InControl issue tracking page

Date: 2024-10-09
Time: Since 06:20 UTC

Issue: Devices on IC2 are falsely appearing offline

The IC2 Cloud Engineering team are looking at the issue.

We apologize for any inconvenience caused.

2 Likes

Thanks for the update. I was panicking for a bit there, but I could also see tunnels up on routers/appliances marked as offline in IC2!

The issue has been identified and resolved. Devices have been coming back online gradually since 07:22 UTC. The process will take about 60 minutes additionally.

The root cause was that one of the memory cache servers was intermittently unresponsive. However, it didn’t trigger any monitoring alarms.
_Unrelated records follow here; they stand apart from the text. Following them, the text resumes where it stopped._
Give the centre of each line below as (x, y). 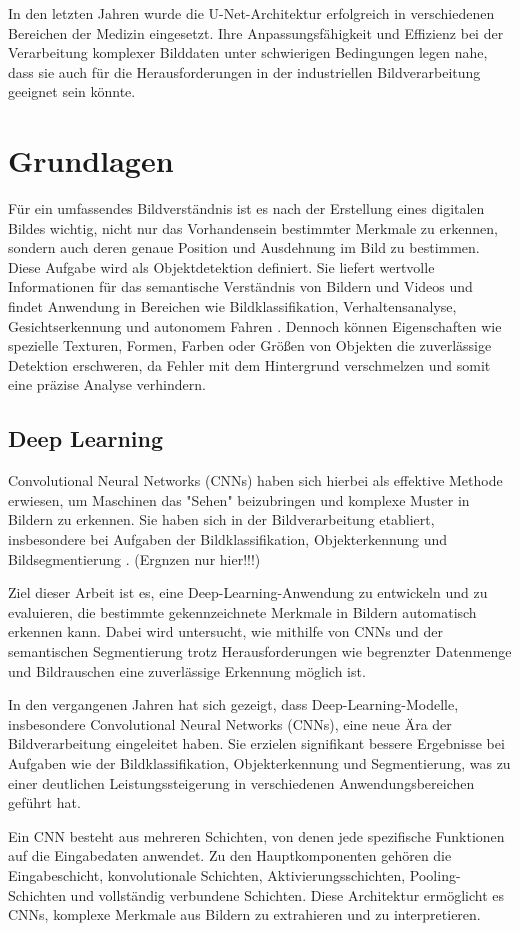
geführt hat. (44, 802)
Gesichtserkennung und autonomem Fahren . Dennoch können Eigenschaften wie (255, 325)
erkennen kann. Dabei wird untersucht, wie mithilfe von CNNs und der (225, 631)
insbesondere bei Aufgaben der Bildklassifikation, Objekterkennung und (227, 539)
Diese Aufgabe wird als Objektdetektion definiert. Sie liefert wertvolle (221, 266)
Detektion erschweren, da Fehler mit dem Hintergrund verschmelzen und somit (249, 364)
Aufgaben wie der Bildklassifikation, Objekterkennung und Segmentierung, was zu (259, 762)
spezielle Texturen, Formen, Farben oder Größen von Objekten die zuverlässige (250, 345)
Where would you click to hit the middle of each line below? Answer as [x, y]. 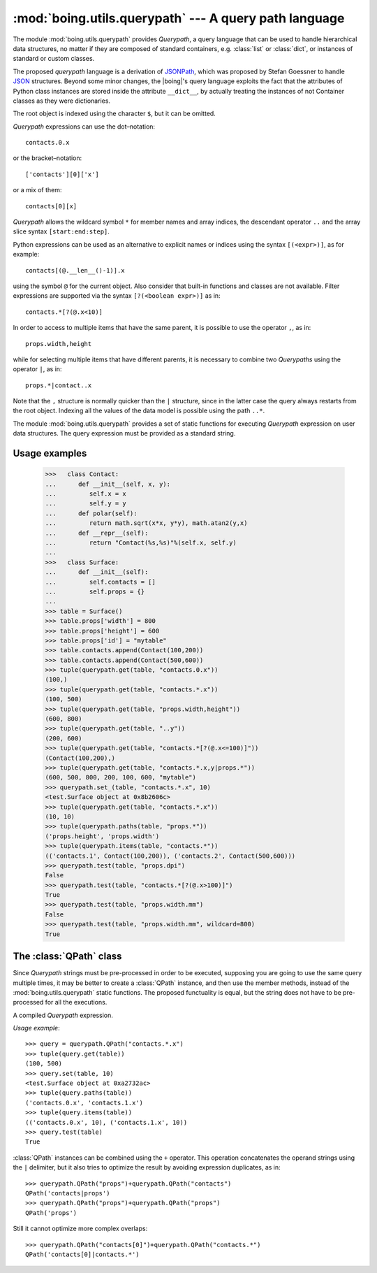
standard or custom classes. [54, 59]
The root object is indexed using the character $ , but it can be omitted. [114, 114]
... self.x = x [86, 494]
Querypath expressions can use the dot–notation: [84, 127]
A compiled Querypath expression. [63, 1015]
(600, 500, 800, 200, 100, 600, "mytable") [121, 777]
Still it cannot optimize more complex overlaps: [80, 1229]
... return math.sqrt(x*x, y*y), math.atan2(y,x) [146, 523]
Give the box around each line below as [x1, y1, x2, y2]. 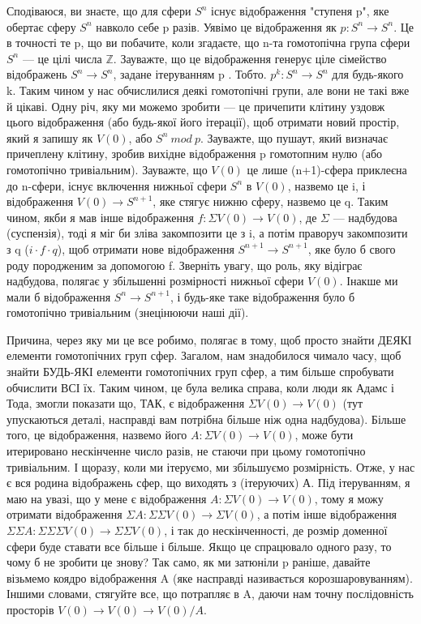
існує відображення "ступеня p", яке [211, 2, 389, 19]
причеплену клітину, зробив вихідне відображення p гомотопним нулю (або [6, 145, 383, 162]
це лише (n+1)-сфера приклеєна [247, 160, 407, 177]
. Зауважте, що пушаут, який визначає [200, 129, 389, 146]
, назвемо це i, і [287, 177, 366, 194]
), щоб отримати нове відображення [57, 240, 234, 257]
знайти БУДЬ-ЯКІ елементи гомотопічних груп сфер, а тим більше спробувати [6, 363, 394, 380]
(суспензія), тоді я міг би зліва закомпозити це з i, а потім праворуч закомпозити [6, 224, 408, 241]
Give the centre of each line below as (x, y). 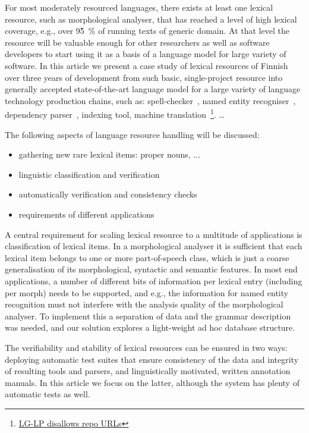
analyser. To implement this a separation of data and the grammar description (148, 316)
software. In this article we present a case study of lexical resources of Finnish (146, 65)
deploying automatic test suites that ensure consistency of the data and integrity (152, 359)
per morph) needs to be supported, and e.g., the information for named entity (147, 292)
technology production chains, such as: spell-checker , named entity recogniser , (150, 100)
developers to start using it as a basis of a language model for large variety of (146, 54)
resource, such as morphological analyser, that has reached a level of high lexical (151, 19)
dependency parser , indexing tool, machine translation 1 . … (115, 113)
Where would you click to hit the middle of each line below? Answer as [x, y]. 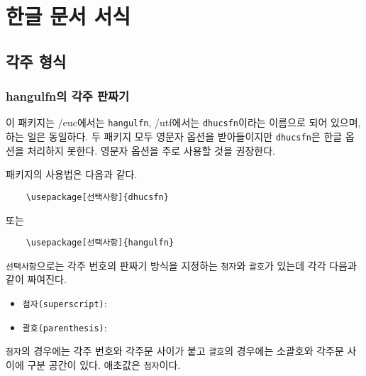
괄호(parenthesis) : [65, 327]
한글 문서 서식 [68, 16]
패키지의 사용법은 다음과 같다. [72, 174]
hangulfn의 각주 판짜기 [68, 96]
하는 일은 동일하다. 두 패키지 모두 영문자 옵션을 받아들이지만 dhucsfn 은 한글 [174, 137]
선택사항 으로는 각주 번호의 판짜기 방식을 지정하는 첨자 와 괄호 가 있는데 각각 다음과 [181, 265]
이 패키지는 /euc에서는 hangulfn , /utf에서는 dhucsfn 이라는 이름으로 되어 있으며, [183, 122]
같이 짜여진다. [36, 279]
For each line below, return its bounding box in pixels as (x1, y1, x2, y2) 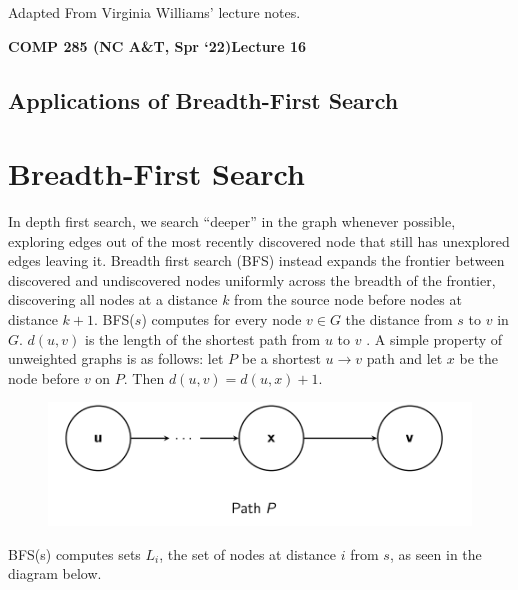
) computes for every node (141, 309, 302, 330)
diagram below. (8, 563, 102, 584)
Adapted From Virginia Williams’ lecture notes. (8, 2, 301, 22)
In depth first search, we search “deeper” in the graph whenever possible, (8, 211, 456, 232)
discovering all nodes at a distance (8, 289, 218, 310)
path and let (366, 348, 443, 369)
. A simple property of (366, 328, 503, 349)
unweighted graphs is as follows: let (8, 348, 224, 369)
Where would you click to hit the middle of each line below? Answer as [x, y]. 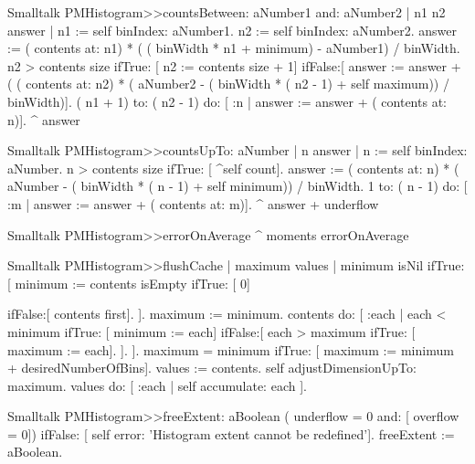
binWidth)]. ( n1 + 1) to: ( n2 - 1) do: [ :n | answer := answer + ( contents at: [227, 101]
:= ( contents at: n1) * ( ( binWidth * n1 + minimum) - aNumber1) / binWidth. [234, 48]
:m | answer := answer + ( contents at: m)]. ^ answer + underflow [193, 203]
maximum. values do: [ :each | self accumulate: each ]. [157, 385]
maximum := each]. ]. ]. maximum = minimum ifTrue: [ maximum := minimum [231, 349]
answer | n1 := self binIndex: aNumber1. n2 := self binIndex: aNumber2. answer [232, 30]
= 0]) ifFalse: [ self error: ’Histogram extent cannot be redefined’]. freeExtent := [231, 433]
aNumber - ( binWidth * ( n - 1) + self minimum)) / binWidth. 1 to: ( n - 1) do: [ [237, 186]
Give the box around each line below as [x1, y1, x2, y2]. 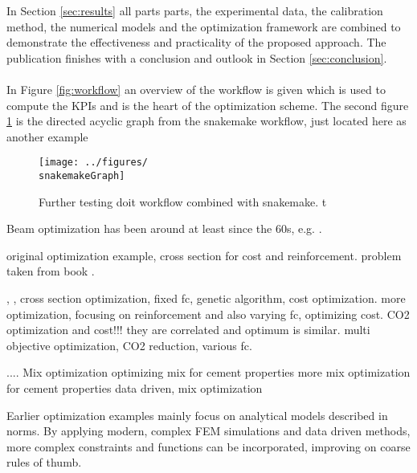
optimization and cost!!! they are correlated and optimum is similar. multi [6, 321, 370, 338]
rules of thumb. [6, 454, 82, 471]
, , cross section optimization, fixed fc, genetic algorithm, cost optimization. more [6, 290, 406, 307]
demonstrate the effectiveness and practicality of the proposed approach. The [6, 34, 386, 51]
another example [6, 128, 88, 145]
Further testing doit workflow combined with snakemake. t [39, 193, 327, 210]
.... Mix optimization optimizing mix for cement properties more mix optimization [6, 364, 411, 381]
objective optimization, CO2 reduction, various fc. [6, 336, 252, 353]
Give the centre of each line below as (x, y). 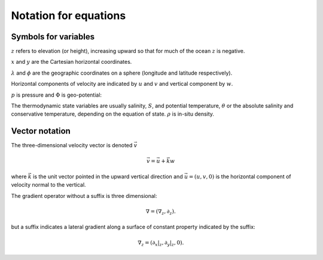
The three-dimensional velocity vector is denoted (72, 146)
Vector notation (41, 131)
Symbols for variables (53, 37)
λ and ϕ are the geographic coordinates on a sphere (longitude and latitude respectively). (122, 73)
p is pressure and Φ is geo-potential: (56, 95)
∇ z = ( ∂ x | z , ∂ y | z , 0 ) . (161, 243)
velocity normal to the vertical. (48, 185)
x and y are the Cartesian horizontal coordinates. (71, 62)
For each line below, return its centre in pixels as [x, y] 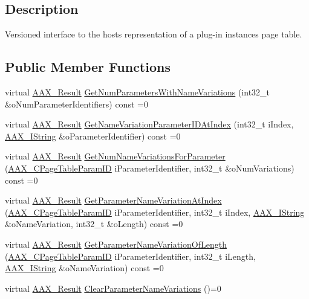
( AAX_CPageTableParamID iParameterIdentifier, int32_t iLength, [130, 256]
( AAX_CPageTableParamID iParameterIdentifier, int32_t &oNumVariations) [150, 168]
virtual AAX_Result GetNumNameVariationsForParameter [115, 156]
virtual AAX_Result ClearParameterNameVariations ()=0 [113, 288]
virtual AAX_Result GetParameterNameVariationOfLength [116, 244]
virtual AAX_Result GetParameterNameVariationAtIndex [113, 200]
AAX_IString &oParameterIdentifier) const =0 [93, 136]
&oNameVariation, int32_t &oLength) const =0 [94, 224]
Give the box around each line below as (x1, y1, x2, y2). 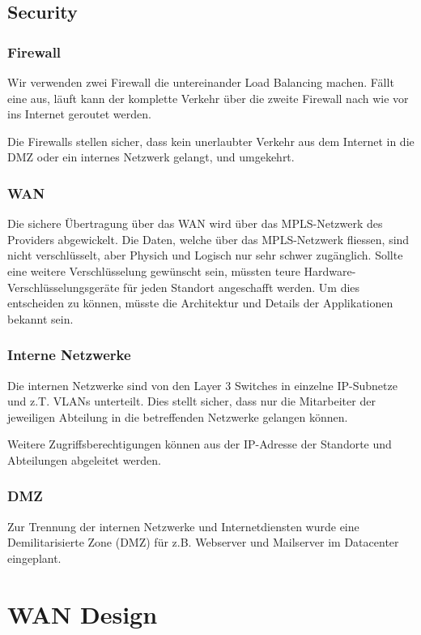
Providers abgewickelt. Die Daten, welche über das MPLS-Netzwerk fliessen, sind (7, 230, 410, 247)
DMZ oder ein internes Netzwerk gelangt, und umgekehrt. (7, 148, 295, 165)
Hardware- (304, 262, 356, 279)
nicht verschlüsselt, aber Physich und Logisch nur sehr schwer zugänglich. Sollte (7, 247, 403, 264)
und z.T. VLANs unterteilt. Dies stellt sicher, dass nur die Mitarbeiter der (7, 393, 376, 410)
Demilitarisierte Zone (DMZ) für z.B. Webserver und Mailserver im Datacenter (7, 534, 399, 551)
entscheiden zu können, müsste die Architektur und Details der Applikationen (7, 294, 393, 311)
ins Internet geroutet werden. (7, 105, 151, 122)
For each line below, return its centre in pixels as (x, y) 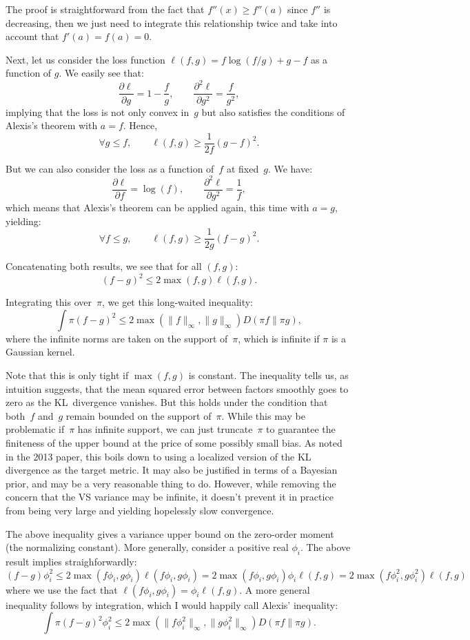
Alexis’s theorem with (52, 125)
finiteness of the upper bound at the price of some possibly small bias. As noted (174, 443)
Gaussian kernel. (40, 352)
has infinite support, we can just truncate (165, 429)
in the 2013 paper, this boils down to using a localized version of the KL (159, 456)
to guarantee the (301, 429)
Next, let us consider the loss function (85, 59)
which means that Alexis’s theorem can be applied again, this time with (157, 207)
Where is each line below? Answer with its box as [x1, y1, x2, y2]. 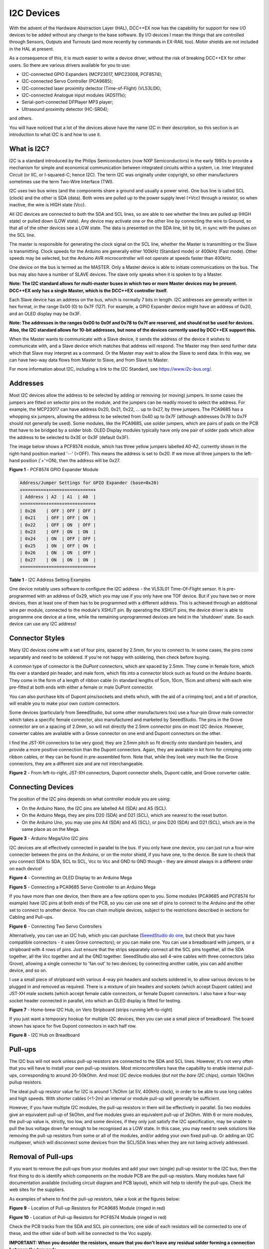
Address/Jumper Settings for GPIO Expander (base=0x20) [19, 480, 159, 486]
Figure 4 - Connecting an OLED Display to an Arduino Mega [9, 875, 132, 881]
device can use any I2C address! [9, 621, 77, 627]
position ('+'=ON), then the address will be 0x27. [20, 457, 121, 463]
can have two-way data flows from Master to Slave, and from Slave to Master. [9, 357, 169, 363]
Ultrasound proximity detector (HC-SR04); [21, 106, 109, 112]
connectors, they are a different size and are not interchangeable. [9, 761, 144, 767]
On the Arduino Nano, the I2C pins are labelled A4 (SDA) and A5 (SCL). [21, 805, 167, 811]
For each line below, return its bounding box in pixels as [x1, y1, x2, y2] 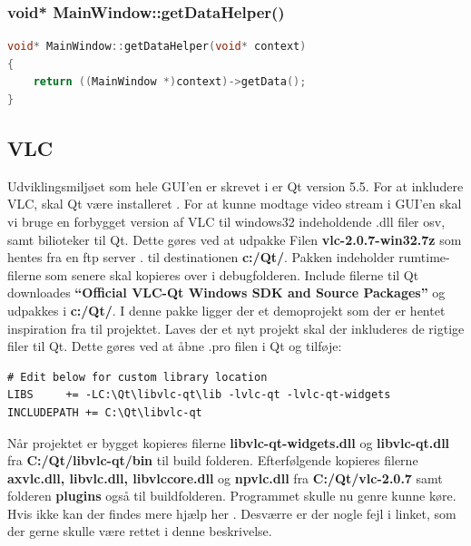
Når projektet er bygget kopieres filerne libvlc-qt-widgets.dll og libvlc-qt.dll [7, 433, 450, 452]
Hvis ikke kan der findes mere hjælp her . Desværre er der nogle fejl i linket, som [7, 503, 456, 522]
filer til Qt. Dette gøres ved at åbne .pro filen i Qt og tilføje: [7, 336, 342, 356]
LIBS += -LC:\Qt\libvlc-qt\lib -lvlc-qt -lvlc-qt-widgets [7, 388, 391, 402]
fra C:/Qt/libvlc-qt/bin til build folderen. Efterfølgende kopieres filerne [7, 451, 418, 470]
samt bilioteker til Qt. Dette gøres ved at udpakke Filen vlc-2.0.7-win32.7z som [7, 229, 462, 249]
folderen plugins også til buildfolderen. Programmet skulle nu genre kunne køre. [7, 486, 456, 505]
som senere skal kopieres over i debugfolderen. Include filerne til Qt [45, 265, 419, 284]
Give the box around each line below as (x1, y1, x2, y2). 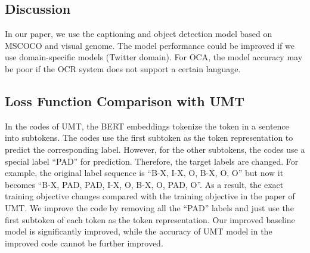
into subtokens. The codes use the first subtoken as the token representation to (5, 131, 293, 144)
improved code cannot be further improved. (5, 236, 163, 249)
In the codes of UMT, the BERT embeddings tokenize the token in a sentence (5, 119, 289, 132)
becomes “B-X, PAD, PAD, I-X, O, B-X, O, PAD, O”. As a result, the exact (5, 178, 284, 190)
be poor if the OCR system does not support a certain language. (5, 62, 241, 75)
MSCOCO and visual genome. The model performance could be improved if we (5, 39, 294, 51)
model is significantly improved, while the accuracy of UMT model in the (5, 225, 272, 237)
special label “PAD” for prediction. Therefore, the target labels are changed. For (5, 155, 299, 167)
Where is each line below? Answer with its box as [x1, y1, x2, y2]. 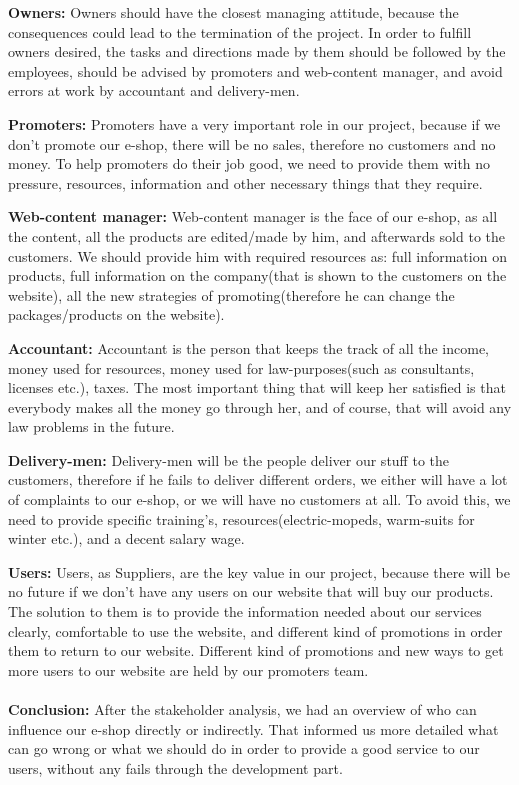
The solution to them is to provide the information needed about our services [8, 601, 482, 622]
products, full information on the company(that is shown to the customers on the [8, 265, 507, 286]
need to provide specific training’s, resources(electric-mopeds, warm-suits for [8, 508, 475, 529]
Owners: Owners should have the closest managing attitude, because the [8, 2, 459, 22]
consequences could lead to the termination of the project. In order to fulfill [8, 21, 472, 42]
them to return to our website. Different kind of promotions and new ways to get [8, 640, 504, 661]
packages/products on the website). [8, 304, 225, 325]
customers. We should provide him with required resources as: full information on [8, 245, 507, 266]
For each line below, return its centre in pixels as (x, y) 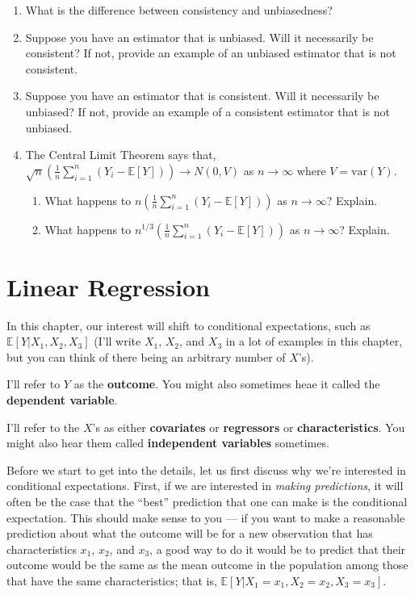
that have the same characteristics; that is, (112, 580)
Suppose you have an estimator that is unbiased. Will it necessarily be (199, 37)
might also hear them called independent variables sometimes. (168, 443)
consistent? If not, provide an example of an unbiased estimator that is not (211, 53)
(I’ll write (117, 341)
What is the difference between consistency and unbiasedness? (179, 10)
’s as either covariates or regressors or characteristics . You (249, 427)
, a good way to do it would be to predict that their (278, 549)
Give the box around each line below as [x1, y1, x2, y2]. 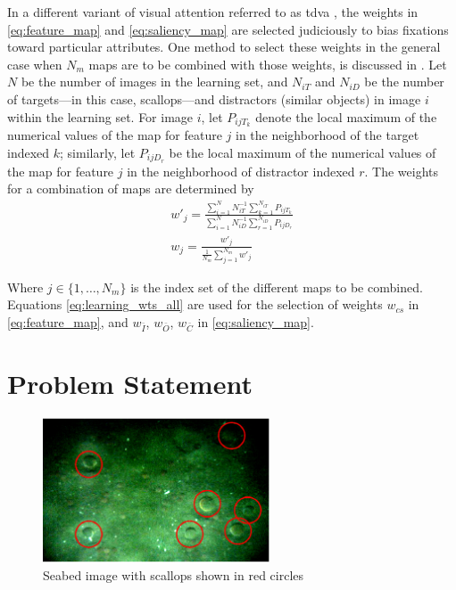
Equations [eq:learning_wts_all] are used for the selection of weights [7, 295, 383, 314]
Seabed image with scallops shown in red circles [43, 565, 304, 584]
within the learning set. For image [7, 107, 194, 126]
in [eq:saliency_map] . [197, 312, 314, 331]
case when [7, 54, 62, 73]
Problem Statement [7, 365, 253, 401]
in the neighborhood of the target [236, 126, 419, 144]
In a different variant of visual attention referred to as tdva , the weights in [7, 3, 419, 20]
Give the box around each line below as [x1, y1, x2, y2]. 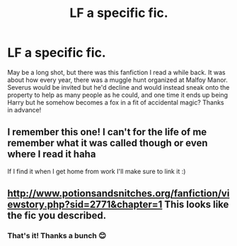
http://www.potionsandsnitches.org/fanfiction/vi [7, 187, 230, 199]
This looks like [164, 199, 229, 211]
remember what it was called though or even [7, 137, 208, 149]
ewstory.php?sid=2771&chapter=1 [7, 199, 163, 211]
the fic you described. [7, 210, 107, 222]
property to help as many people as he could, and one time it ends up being [7, 90, 229, 99]
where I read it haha [7, 148, 96, 160]
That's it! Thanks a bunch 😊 [7, 231, 106, 241]
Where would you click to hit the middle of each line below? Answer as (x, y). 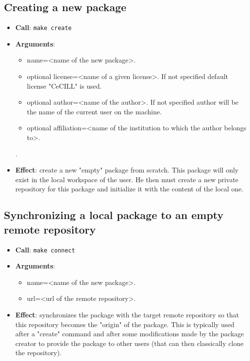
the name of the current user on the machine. (94, 111)
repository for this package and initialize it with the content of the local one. (129, 189)
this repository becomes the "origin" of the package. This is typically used (125, 324)
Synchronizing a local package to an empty (114, 215)
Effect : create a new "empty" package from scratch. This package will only (127, 170)
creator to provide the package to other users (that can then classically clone (129, 343)
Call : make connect (45, 249)
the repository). (38, 353)
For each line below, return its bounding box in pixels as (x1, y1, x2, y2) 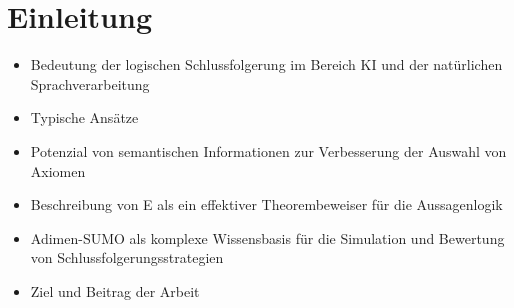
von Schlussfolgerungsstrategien (30, 247, 224, 268)
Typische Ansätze (30, 107, 139, 128)
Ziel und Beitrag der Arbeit (30, 280, 200, 301)
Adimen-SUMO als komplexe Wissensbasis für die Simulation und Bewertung (30, 227, 505, 248)
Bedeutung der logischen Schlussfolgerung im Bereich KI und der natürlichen (30, 54, 503, 75)
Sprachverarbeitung (30, 73, 150, 94)
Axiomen (30, 160, 86, 181)
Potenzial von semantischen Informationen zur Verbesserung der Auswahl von (30, 140, 507, 161)

We will ensure the same issue can be identified and fixed timely in the future.

9 Likes

Date: 2024-10-10
Time: Around 02:26 UTC

Issue: Devices on IC2 are falsely appearing offline

The IC2 Cloud Engineering team is looking at the issue.

Our apologies for any inconvenience caused.

3 Likes

[Update]
The issue is resolved and the devices are back online at 04:09 UTC.

2 Likes

InControl 2 Outage – August 14, 2025

  1. Incident Overview
  • Date & Time of Outage:
    Start: 2025-08-14 14:46 UTC
    End: 2025-08-14 19:00 UTC
    Duration: Approx. 4:14 hours
  • Affected Service:
    InControl 2 (Cloud-based device management platform)
  • Impact Summary:
    Online devices appeared offline. The website was occasionally unresponsive or returned errors. The captive portal service was unavailable. The API service was unavailable.

  1. Detection
  • How was the issue detected?
    The internal system monitoring system showed a significant number of devices went offline in a short period of time.
  • Time of Detection:
    2025-08-14 14:51 UTC
  • Initial Severity Assessment:
    Critical

  1. Timeline of Events
Time (UTC) Event Description
14:51 Issue detected
14:59 Engineering team engaged
15:40 Start to increase resources to cope with the device online and API request surge. Devices started to reconnect to IC2 gradually.
16:28 The API service restored.
17:04 Finish to increase the resources.
17:36 All devices reconnected to IC2.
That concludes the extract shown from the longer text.